Marshall Gold Discovery State Historic Park, in the Sierra foothills, preserves the place where James Marshall found gold in 1848, changing American history.
"People from all over the world come here, throughout the week, because it touches their lives in some way," says Lois Fortress, president of the Gold Discovery Park Association. But they now have fewer hours and days to do so, and a smaller cadre of rangers, maintenance workers, and other staff to enhance their visits. (Furthermore, the entry fee has tripled.) School trips have been cut in half—a blow to education, sales at the association's park store, and ultimately the local economy. "We're working with other nonprofits to get a private-public partnership going," Fortress says, "to get alternative funds into the park."
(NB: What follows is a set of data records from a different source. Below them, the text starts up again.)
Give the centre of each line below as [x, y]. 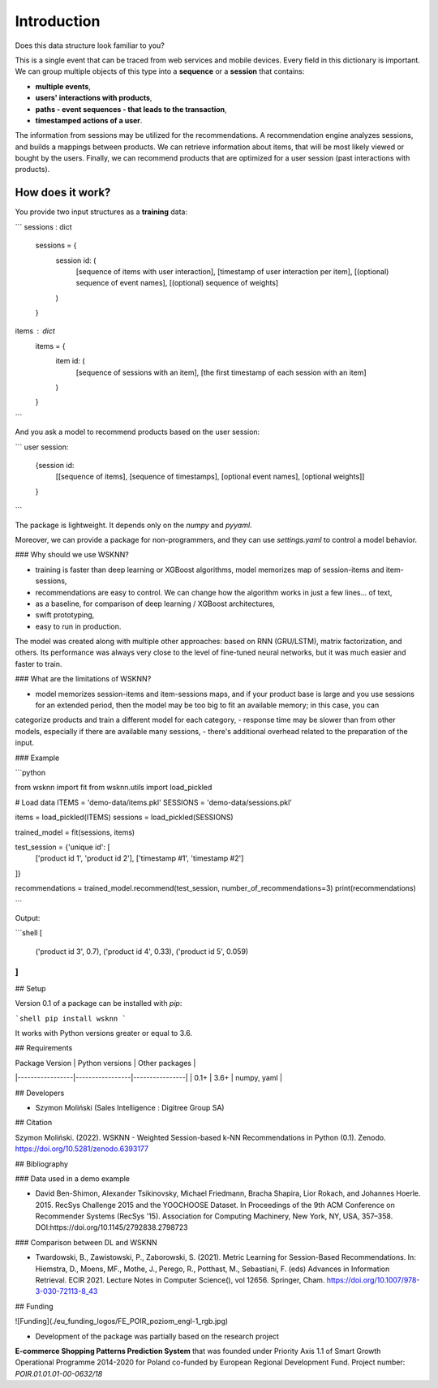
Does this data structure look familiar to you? [90, 45]
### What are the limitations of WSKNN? [83, 679]
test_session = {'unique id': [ [62, 847]
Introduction [58, 21]
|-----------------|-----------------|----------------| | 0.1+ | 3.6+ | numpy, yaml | [149, 1078]
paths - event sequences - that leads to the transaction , [131, 109]
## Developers [40, 1093]
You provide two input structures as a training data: [101, 212]

At Monterey State Historic Park, which includes Cooper-Molera Adobe, a National Trust Historic Site, "the biggest impact of the cuts is a huge reduction in our maintenance budget—regular upkeep and larger repairs," says Matt Bischoff, who supervises cultural resources for the Monterey district. Deferred maintenance, he says, "has gone on for years. This year, it just has an exclamation point on the end." Guided tours at Cooper-Molera and other adobes in the park have been eliminated. The park benefits from volunteers, Bischoff adds, "but lacks a strategic group out there with a 10-year plan and a capital campaign."
Current cuts of $14.2 million could swell next year to $22.2 million, depending on the 2010-11 budget, to be released in January. "We've been underfunded for long-term maintenance for more than a decade," says Roy Stearns, spokesman for the parks agency, "because this state has suffered hard economic times and up-and-down budgets for about the past three administrations. So we're hoping at some point we can have a future for the state of California, a more firm foundation for funding."
Meanwhile, the parks cope with daily problems—and turn to friends. "This is catching people's attention," Fortress says. "When they found out last summer that our park could close, the community came together. We just have to make the most of that now and not lose that synergy."